Segment Start: Available data

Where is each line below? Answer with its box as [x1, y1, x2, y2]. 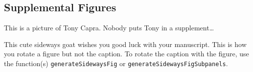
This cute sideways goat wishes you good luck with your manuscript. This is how [4, 39, 247, 49]
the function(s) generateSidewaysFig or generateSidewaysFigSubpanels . [4, 58, 228, 68]
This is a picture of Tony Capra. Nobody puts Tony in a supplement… [4, 23, 214, 33]
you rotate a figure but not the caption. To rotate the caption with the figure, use [4, 48, 249, 59]

Segment End: Available data

What is needed:
All records above are to be repeated exactly, with the images left out.

Completed exercise:
Where is each line below? Answer with its box as [x1, y1, x2, y2]. 
This cute sideways goat wishes you good luck with your manuscript. This is how [4, 39, 247, 49]
the function(s) generateSidewaysFig or generateSidewaysFigSubpanels . [4, 58, 228, 68]
This is a picture of Tony Capra. Nobody puts Tony in a supplement… [4, 23, 214, 33]
you rotate a figure but not the caption. To rotate the caption with the figure, use [4, 48, 249, 59]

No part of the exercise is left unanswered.